Quand une startup promet de fabriquer vos médicaments en orbite, deux options : soit vous riez jaune, soit vous vérifiez votre portefeuille. Varda Space Industries, la coqueluche des space cowboys californiens, vient d'annoncer un contrat avec United Therapeutics. Traduction : des expériences pharmaceutiques à 400 km d'altitude, parce que faire des cachets dans un laboratoire terrestre, c'est tellement has been.
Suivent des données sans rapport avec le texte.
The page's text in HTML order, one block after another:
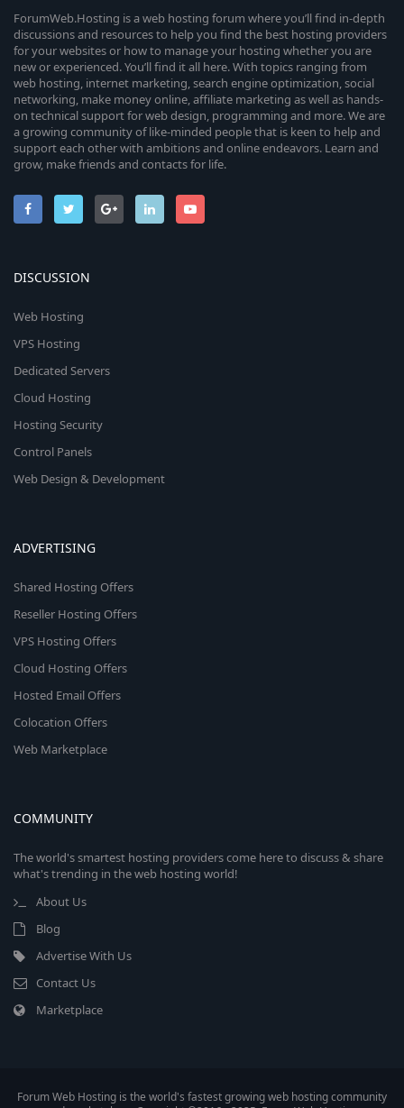
ForumWeb.Hosting is a web hosting forum where you’ll find in-depth
discussions and resources to help you find the best hosting providers
for your websites or how to manage your hosting whether you are
new or experienced. You’ll find it all here. With topics ranging from
web hosting, internet marketing, search engine optimization, social
networking, make money online, affiliate marketing as well as hands-
on technical support for web design, programming and more. We are
a growing community of like-minded people that is keen to help and
support each other with ambitions and online endeavors. Learn and
grow, make friends and contacts for life.
DISCUSSION
Web Hosting
VPS Hosting
Dedicated Servers
Cloud Hosting
Hosting Security
Control Panels
Web Design & Development
ADVERTISING
Shared Hosting Offers
Reseller Hosting Offers
VPS Hosting Offers
Cloud Hosting Offers
Hosted Email Offers
Colocation Offers
Web Marketplace
COMMUNITY
The world's smartest hosting providers come here to discuss & share
what's trending in the web hosting world!
About Us
Blog
Advertise With Us
Contact Us
Marketplace
Forum Web Hosting is the world's fastest growing web hosting community
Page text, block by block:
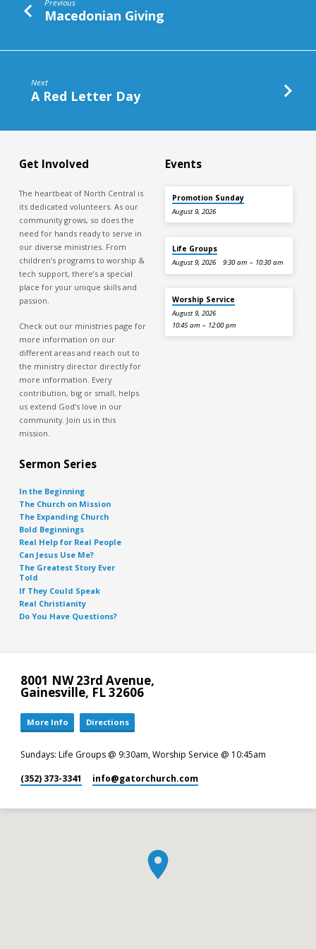
Previous
Macedonian Giving
Next
A Red Letter Day
Get Involved
The heartbeat of North Central is
its dedicated volunteers. As our
community grows, so does the
need for hands ready to serve in
our diverse ministries. From
children’s programs to worship &
tech support, there’s a special
place for your unique skills and
passion.
Check out our ministries page for
more information on our
different areas and reach out to
the ministry director directly for
more information. Every
contribution, big or small, helps
us extend God’s love in our
community. Join us in this
mission.
Events
Promotion Sunday
August 9, 2026
Life Groups
August 9, 2026 9:30 am – 10:30 am
Worship Service
August 9, 2026
10:45 am – 12:00 pm
Sermon Series
In the Beginning
The Church on Mission
The Expanding Church
Bold Beginnings
Real Help for Real People
Can Jesus Use Me?
The Greatest Story Ever
Told
If They Could Speak
Real Christianity
Do You Have Questions?
8001 NW 23rd Avenue,
Gainesville, FL 32606
More Info Directions
Sundays: Life Groups @ 9:30am, Worship Service @ 10:45am
(352) 373-3341 info​@gatorchurch.com
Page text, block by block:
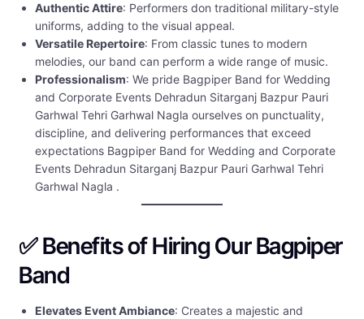
Authentic Attire: Performers don traditional military-style
uniforms, adding to the visual appeal.
Versatile Repertoire: From classic tunes to modern
melodies, our band can perform a wide range of music.
Professionalism: We pride Bagpiper Band for Wedding
and Corporate Events Dehradun Sitarganj Bazpur Pauri
Garhwal Tehri Garhwal Nagla ourselves on punctuality,
discipline, and delivering performances that exceed
expectations Bagpiper Band for Wedding and Corporate
Events Dehradun Sitarganj Bazpur Pauri Garhwal Tehri
Garhwal Nagla .
✅ Benefits of Hiring Our Bagpiper
Band
Elevates Event Ambiance: Creates a majestic and

Un décollage commercial qui sent le carburant brûlé
Le deal est signé, les confettis virtuels pleuvent. Varda promet depuis des mois qu'elle batît des infrastructures orbitales pour « fabriquer en apesanteur » – comprenez : des cristaux de protéines mieux ordonnés, des formulations plus pures. Le problème ? Aucun chiffre concret sur les coûts. Aucune preuve que ça dépasse le stade du prototype sous vide. United Therapeutics, elle, mise sur la promesse : soigner des maladies pulmonaires avec des molécules spatiales. Soit c'est génial, soit c'est un trou financier dans la stratosphère.
Qui se goinfre, qui se fait plumer ?
Suivons l'argent. Varda a levé des millions auprès de fonds aventureux – luxe, calme et pivot. United Therapeutics, de son côté, encaisse les subsides et les brevets. Mais personne ne parle des coûts réels : lancement de fusée (10 000 dollars le kilo ? plutôt 50 000 aujourd'hui), maintenance orbitale, retour des échantillons. Pour fabriquer quelques milligrammes de principe actif, le bilan carbone doit faire pleurer Greta Thunberg. Pendant ce temps, les régulateurs (FDA, ESA) ferment pudiquement les yeux sur les quality-by-design en micropesanteur.
Les angles morts d'une révolution autoproclamée
Le plus drôle ? L'article original évoque « une étape notable vers la fabrication spatiale ». Traduisez : un pas de plus dans le Far West régulatoire. Aucun protocole validé, aucune preuve que les molécules orbitales soient meilleures ou moins chères. Mais pourquoi perdre son temps avec les faits quand on peut impressionner les investisseurs avec des rendus 3D de pods pharmaceutiques ? Varda vend du rêve – un rêve à 50 millions le lancement, avec une probabilité non nulle de transformer votre traitement en déchet orbital.
Alors, ce cachet d'aspirine venu du ciel ? Pour l'instant, c'est une aspirine géante dans le budget R&D de United Therapeutics. Et comme d'habitude, dans la Silicon Valley, le seul médicament vraiment produit en masse, c'est la hype.